La cantidad de restos obtenidas de las viejas egagrópilas es inmensa. Pero lo curioso, uno de los grandes misterios de Atapuerca, es que sólo aparecen las presas. No hay ni rastro de los cazadores alados.

«Es algo rarísimo», confiesa la profesora aragonesa. «Creo que entre todos los yacimientos sólo hemos encontrado hasta ahora un resto atribuible, con dudas, a lechuza, y de búho real no hemos visto nada».

Lo mejor está por estudiar

En Atapuerca hay trabajo para muchas generaciones de paleontólogos y arqueólogos. Al ritmo que manda la investigación, las excavaciones no pueden ir más rápido. El mismo impelido en los últimos 20 años. Sin prisa pero sin pausa.
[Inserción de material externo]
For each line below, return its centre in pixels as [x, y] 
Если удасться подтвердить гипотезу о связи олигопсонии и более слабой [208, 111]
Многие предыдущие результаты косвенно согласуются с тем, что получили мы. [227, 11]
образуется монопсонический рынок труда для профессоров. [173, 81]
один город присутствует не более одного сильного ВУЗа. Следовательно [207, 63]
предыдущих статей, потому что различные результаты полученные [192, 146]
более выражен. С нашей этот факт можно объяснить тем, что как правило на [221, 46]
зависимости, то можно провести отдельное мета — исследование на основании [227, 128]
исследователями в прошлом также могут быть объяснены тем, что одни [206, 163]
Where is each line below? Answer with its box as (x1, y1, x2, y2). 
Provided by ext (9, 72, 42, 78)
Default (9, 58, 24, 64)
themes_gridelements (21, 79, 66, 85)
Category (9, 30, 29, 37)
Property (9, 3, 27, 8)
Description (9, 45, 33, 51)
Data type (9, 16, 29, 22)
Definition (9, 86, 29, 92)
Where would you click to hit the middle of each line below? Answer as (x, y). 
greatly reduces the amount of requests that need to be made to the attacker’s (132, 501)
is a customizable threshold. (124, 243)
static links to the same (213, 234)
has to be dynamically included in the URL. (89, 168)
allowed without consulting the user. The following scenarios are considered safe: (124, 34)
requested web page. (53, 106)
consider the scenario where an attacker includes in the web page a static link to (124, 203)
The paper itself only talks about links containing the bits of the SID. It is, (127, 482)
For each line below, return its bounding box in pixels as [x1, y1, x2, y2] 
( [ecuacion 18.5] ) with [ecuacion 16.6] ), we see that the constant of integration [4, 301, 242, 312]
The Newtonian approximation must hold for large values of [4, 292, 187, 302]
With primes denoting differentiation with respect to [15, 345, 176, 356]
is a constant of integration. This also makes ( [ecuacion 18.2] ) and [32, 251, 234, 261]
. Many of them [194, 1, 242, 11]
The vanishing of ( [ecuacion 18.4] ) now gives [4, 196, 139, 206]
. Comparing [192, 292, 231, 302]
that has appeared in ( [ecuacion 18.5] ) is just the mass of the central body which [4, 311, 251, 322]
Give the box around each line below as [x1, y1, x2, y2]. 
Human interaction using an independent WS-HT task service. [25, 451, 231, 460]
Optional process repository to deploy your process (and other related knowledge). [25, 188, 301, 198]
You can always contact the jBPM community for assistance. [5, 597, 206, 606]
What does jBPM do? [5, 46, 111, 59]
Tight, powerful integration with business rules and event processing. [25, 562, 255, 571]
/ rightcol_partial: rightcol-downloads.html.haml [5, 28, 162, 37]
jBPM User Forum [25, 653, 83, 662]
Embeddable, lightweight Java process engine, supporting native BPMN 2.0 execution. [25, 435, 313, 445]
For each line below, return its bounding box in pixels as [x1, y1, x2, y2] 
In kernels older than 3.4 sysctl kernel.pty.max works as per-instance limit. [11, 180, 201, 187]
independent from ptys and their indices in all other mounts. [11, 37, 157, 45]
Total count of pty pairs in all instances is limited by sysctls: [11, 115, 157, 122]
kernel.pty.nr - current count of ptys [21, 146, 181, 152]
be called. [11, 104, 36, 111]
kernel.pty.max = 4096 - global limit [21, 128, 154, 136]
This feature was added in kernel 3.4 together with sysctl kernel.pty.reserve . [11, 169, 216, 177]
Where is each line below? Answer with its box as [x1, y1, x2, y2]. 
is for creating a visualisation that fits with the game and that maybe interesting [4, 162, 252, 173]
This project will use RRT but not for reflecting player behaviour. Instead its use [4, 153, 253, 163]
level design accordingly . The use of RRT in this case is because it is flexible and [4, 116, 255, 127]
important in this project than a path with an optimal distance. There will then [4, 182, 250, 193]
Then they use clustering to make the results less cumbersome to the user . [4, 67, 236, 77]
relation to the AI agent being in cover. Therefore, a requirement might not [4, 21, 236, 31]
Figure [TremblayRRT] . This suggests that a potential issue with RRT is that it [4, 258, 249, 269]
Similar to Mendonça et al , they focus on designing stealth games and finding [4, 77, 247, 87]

Los codirectores Juan Luis Arsuaga, Eudald Carbonell y José María Bermúdez de Castro reconocen que, aunque se doblara el presupuesto, no se podría estar más de un mes y medio excavando cada año. Tan importante como el dinero es contar con gente capacitada para poder dirigir la excavación, y de esos, en un país que desprecia la Ciencia como el nuestro, no hay por desgracia muchos. También hace falta tiempo para poder procesar toda la ingente cantidad de restos extraídos en cada campaña. Realizar estudios, dirigir tesis, presentar conclusiones en congresos,…

Porque después de 40 días de extraordinario esfuerzo el trabajo no termina. Acaba de empezar.